Dataset records –
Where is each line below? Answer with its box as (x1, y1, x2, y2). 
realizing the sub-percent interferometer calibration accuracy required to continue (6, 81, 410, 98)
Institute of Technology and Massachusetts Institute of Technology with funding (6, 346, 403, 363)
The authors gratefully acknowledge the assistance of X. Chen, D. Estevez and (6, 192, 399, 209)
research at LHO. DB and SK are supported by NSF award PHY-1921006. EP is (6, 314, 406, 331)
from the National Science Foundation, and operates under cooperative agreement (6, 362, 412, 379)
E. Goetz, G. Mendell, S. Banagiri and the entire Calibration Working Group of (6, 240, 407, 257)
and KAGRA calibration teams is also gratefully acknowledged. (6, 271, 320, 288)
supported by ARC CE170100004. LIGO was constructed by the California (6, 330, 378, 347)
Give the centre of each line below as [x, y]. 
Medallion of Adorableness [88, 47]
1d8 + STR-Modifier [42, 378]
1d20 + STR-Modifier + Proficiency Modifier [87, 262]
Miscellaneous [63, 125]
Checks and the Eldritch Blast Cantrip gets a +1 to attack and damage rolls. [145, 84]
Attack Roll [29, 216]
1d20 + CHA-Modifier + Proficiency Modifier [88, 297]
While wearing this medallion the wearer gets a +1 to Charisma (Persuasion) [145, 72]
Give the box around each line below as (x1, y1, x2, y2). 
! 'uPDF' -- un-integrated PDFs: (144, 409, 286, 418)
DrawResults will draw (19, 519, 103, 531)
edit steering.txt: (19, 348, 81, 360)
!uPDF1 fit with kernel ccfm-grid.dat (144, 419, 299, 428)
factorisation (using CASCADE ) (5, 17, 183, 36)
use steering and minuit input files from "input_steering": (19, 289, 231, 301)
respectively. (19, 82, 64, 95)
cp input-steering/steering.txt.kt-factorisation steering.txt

Task requirements – Exactly as they appear above, transcribe the records in full.

Finished task –
Where is each line below? Answer with its box as (x1, y1, x2, y2). 
realizing the sub-percent interferometer calibration accuracy required to continue (6, 81, 410, 98)
Institute of Technology and Massachusetts Institute of Technology with funding (6, 346, 403, 363)
The authors gratefully acknowledge the assistance of X. Chen, D. Estevez and (6, 192, 399, 209)
research at LHO. DB and SK are supported by NSF award PHY-1921006. EP is (6, 314, 406, 331)
from the National Science Foundation, and operates under cooperative agreement (6, 362, 412, 379)
E. Goetz, G. Mendell, S. Banagiri and the entire Calibration Working Group of (6, 240, 407, 257)
and KAGRA calibration teams is also gratefully acknowledged. (6, 271, 320, 288)
supported by ARC CE170100004. LIGO was constructed by the California (6, 330, 378, 347)
Give the centre of each line below as [x, y]. 
Medallion of Adorableness [88, 47]
1d8 + STR-Modifier [42, 378]
1d20 + STR-Modifier + Proficiency Modifier [87, 262]
Miscellaneous [63, 125]
Checks and the Eldritch Blast Cantrip gets a +1 to attack and damage rolls. [145, 84]
Attack Roll [29, 216]
1d20 + CHA-Modifier + Proficiency Modifier [88, 297]
While wearing this medallion the wearer gets a +1 to Charisma (Persuasion) [145, 72]
Give the box around each line below as (x1, y1, x2, y2). 
! 'uPDF' -- un-integrated PDFs: (144, 409, 286, 418)
DrawResults will draw (19, 519, 103, 531)
edit steering.txt: (19, 348, 81, 360)
!uPDF1 fit with kernel ccfm-grid.dat (144, 419, 299, 428)
factorisation (using CASCADE ) (5, 17, 183, 36)
use steering and minuit input files from "input_steering": (19, 289, 231, 301)
respectively. (19, 82, 64, 95)
cp input-steering/steering.txt.kt-factorisation steering.txt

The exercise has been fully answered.